In the long run it may be better to break the peace in the South and show these militias that they will not install a theocracy, and that espionage on behalf of Iran will not be tolerated.

Posted by ME at September 24, 2005 09:34 PM

ME... thanks for the information that is good to know and it adds to my body of knowledge. But you should know that it wasn't "Your article" (meaning my article) inaccurately stating the information you refer to. It was the New York Times article...

Your comment here "In the long run it may be better to break the peace in the South and show these militias that they will not install a theocracy, and that espionage on behalf of Iran will not be tolerated. " Seems to be spot on.

Again, thanks for commenting

Posted by GM Roper at September 24, 2005 09:44 PM

The NYTimes Co. just fired 500 workers, including 45 in its own newsroom. I haven't noticed any change in the tone of its reporting.

It's amazing to me how the center of commerce of this country, the symbol of trade and big business, is so full of people who think it would be lovely to discard it and substitute socialism.

And they say people vote in their own interests.

Posted by AST at September 24, 2005 09:56 PM

Awesome post, GM.

Sorry, but I no option here but to hit it with a link.

Posted by Seth at September 25, 2005 01:59 AM

In the long run it may be better to break the peace in the South and show these militias that they will not install a theocracy, and that espionage on behalf of Iran will not be tolerated.

But what peace is there in the south of Iraq? None, no peace.

You have swallowed the Brit establishment's propaganda line that the British sector has been peaceful until recently, thanks to the British army's exemplary skill at peace keeping, especially when compared to those boorish Americans

Posted by David Davenport at September 25, 2005 07:39 AM

I had never noticed the 4 paragraph attention span before so I looked at a couple of stories in the morning paper. The bad news was heavily loaded to the top with a brief, passing note to any alternate view at the bottom. I'll have to force myself to keep reading I guess.

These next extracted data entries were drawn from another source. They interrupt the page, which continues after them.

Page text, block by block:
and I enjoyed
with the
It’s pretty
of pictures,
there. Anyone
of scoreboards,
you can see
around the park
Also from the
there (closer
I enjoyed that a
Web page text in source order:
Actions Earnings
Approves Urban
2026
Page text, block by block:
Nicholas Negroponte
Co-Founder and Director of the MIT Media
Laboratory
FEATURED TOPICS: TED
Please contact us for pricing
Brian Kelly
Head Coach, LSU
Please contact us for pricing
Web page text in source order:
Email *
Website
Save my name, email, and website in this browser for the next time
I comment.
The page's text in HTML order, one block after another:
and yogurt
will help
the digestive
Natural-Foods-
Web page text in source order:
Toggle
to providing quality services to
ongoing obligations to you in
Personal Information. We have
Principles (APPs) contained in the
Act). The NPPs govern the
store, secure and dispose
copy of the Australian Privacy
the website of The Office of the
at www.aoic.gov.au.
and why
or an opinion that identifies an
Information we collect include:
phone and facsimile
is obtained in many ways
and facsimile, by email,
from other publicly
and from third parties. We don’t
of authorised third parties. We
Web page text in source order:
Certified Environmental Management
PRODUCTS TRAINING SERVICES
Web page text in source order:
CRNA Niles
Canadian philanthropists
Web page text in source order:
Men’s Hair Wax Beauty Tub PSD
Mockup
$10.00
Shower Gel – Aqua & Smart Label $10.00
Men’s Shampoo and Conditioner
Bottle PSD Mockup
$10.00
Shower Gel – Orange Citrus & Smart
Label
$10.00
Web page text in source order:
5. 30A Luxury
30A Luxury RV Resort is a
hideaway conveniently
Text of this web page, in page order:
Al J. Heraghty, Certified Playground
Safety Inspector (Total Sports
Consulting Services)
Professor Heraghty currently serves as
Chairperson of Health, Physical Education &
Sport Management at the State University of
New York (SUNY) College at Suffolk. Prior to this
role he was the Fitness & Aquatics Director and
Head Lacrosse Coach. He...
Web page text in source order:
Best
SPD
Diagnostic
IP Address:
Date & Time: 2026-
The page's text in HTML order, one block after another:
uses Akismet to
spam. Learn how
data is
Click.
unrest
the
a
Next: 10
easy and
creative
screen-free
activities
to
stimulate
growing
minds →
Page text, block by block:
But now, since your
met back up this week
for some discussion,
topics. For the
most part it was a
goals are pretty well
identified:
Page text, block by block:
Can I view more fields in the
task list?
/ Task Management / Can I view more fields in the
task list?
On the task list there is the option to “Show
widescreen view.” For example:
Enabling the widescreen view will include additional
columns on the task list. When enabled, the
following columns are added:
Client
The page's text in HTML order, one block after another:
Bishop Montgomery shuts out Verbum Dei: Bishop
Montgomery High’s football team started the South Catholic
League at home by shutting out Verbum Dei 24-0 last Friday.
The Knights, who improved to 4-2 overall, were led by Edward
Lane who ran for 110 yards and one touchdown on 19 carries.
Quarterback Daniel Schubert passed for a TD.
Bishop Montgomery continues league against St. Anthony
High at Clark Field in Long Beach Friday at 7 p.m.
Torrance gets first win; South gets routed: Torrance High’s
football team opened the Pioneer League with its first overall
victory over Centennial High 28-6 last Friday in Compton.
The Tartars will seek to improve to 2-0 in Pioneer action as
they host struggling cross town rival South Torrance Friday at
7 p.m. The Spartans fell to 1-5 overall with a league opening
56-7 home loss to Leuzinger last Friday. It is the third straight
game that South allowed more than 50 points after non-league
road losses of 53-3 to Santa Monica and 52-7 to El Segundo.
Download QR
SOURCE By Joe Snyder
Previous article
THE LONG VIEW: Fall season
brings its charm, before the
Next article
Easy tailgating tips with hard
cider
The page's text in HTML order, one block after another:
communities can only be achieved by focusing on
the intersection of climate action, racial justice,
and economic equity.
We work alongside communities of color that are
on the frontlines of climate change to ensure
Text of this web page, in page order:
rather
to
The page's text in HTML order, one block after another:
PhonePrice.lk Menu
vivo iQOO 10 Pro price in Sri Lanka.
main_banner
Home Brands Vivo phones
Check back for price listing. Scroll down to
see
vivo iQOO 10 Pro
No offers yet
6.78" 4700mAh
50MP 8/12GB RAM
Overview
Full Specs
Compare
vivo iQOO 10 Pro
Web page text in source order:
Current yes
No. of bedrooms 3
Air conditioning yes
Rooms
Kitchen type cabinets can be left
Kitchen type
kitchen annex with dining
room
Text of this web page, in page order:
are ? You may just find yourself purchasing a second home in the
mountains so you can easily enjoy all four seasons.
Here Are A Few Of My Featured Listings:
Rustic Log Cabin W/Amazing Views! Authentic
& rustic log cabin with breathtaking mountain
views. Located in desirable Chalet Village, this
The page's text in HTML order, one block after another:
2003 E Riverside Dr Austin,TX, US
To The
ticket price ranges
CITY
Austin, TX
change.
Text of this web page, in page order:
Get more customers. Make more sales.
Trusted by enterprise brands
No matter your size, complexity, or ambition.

Posted by al at September 25, 2005 10:47 AM

The MSM is pushing for withdrawal back to our shores; back to Fortress America, I guess, without many forces. But this I firmly believe, if we abandon our military again and suffer another "defeat" because of those Americans who openly practice sedition that during the pre-Vietnam period would have not been tolerated, there will be more attacks on our country that will result in the breakdown of our fragile modern civilized society. If they manage to cause America to withdraw behind its borders, there will be one thing that I hope to live to see; the satisfaction in seeing that those who contributed to our suffering will be some of the first to be the victims of our enemy. It will be the survival of the fittest and it is evident that those Americans who actively pursue anti-American agendas have limited survival instincts.

Posted by al reasin at September 25, 2005 10:58 PM

Friday was the last day of publication for what used to be a major newspaper in Alabama. The Birmingham Post-Herald was once the vibrant morning paper, but it got switched to afternoon and then became known as "the liberal paper." Now, it's gone, like so many other papers have gone and like so many others that will be gone because they don't do a good job of accurately presenting the news and keeping up with changes in reporting--resulting in cancelled subscriptions. I was shocked when I learned that the subscription base of the Post-Herald had dropped below 7,000. That paper once meant a lot to me but now all I have is a copy of their last issue ever. I would rather have the last copies of the NYT, LA Times, & WaPo, and their days are coming.

Posted by Woody at September 26, 2005 02:47 PM

Great post GM...thanks for taking the time to piece this stuff altogether.